→ EXERCISE GOAL
Keep every word of the listing and drop the images when you write it out.

→ DATA RECORDS

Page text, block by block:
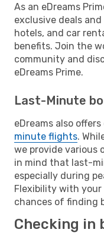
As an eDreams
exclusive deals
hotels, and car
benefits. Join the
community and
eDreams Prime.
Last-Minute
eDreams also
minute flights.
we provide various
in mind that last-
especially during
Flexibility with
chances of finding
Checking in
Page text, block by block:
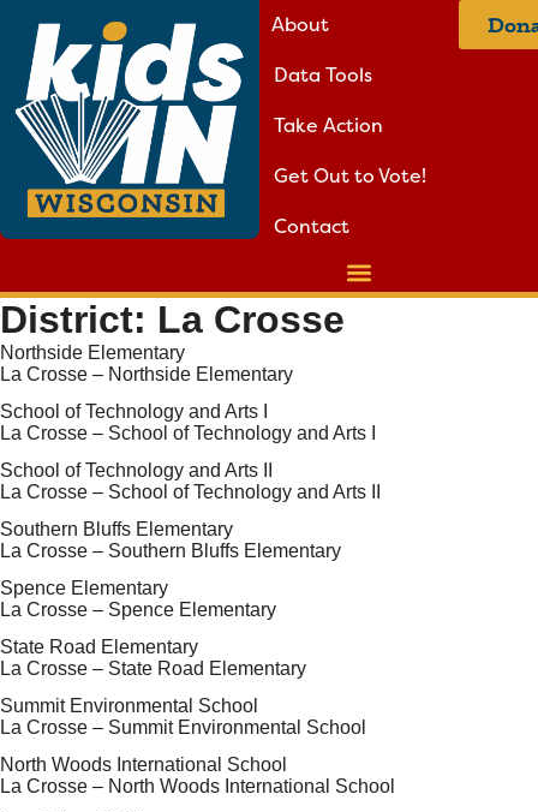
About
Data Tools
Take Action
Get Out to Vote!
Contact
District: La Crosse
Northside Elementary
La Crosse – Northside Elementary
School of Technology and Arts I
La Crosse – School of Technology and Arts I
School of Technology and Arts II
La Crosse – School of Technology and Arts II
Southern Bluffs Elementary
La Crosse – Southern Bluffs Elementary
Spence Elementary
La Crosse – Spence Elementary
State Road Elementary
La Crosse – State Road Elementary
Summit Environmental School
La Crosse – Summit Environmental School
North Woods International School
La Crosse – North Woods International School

→ OUTPUT FOR THIS EXERCISE
Page text, block by block:
As an eDreams
exclusive deals
hotels, and car
benefits. Join the
community and
eDreams Prime.
Last-Minute
eDreams also
minute flights.
we provide various
in mind that last-
especially during
Flexibility with
chances of finding
Checking in
Page text, block by block:
About
Data Tools
Take Action
Get Out to Vote!
Contact
District: La Crosse
Northside Elementary
La Crosse – Northside Elementary
School of Technology and Arts I
La Crosse – School of Technology and Arts I
School of Technology and Arts II
La Crosse – School of Technology and Arts II
Southern Bluffs Elementary
La Crosse – Southern Bluffs Elementary
Spence Elementary
La Crosse – Spence Elementary
State Road Elementary
La Crosse – State Road Elementary
Summit Environmental School
La Crosse – Summit Environmental School
North Woods International School
La Crosse – North Woods International School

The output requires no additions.